The home run was 2 1/2 years in the making.

"I was definitely excited," Mesoraco said. "It meant more to me than the situation of the game dictated. I never questioned that I'd hit a home run again. But to actually do it, yeah, that felt pretty good."

Mesoraco had gone 920 days since last hitting a home run. He had three surgeries in the interim -- one on each hip and another on his shoulder.

Mesoraco has kept on hitting. He was hitting .317/.429/.512 with two home runs going into Monday's game.

Plenty of people doubted if Mesoraco would ever be the player he was pre-surgeries -- the guy who hit 25 home runs and drove in 80 runs in 2014.

Much of social media had reached a verdict: He wouldn't catch again, and the best-case scenario was a move to outfield or to the American League where he could DH.

Mesoraco never had such dire thoughts, but he did have doubts.

"I would say that my doubts were ‘Am I going to be the same guy?'" he said. "'Am I going to feel capable of going out there having the same swing? The same bat speed?' All that is still to be determined. I've got 40-some at-bats.

"My goal is to get through the season - whatever we have to do to get through the season. What the numbers end up, great."

But Mesoraco has hit his biggest goal: He feels normal.

The journey back to normal was a long one. Rehab is drudgery. It can be boring. It can be painful. It can be lonely.
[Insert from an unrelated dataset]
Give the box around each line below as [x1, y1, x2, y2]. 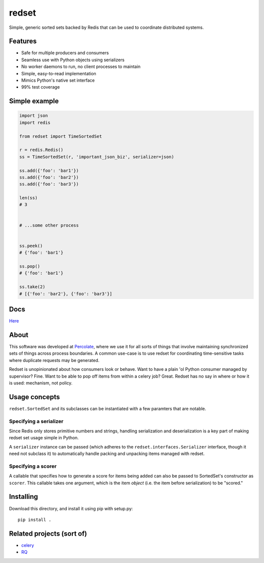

"We all talk about the physical stuff," Price said. "But it's the mental toll of not being able to compete and trying to get your body back. The mental beatdown of two or three seasons of continuous injury."

Mesoraco explained that simply: "It sucks.

"As a competitor, you can't compete in the weight room," he said. "You can't compete in the training room. That's what I missed -- being around the guys, being on the field. That part sucked."

Mesoraco spent the winter in Cincinnati working with catching coach Mike Stefanski, who had to be more of monitor than a motivator.

"I don't think anybody has any idea what he's gone through," Stefanski said. "He's always had to work very hard at his catching, even when he was healthy. The rehab adds a new dimension. He's such a hard worker and he wants to do so much. I had to throttle him back and keep him on pace instead of letting him overwork himself.

"Absolutely, it's work. Beyond the rehab, just from the catching aspect, it would be work for anybody. I don't know how many guys put as much work into catching in the offseason as he does. The rehab is hard enough. To combine that with trying to get back to catch at the level he caught before he got hurt does take a lot work."

The Reds went slow with Mesoraco. He spent 20 days on a rehab with Double-A Pensacola.

"I think this year it was beneficial to let him go and play some games to work through that uncomfortableness of being behind the plate before he got here," Stefanski said.

Mesoraco has played well since he was activated on April 28. He thrown out three of six would-be base stealers. He gives the credit for finding his swing to hitting coach Don Long.

"I feel like we've gotten a lot better," Mesoraco said. "A lot of the credit has to go to Don. He really identified the ways that made me successful in '14 - how we can get back to that place. We've been staying steady with our work, trying to get better."

"I didn't have any expectations based on results," Mesoraco said. "My expectations are more: I've got to get out there, work hard. Don put together a good plan for exactly what he thought would get me back to exactly where I need to be. I followed that. The results have been the results.

"Whatever happens there, you can't control. I've been happy with my at-bats. Things are falling into place."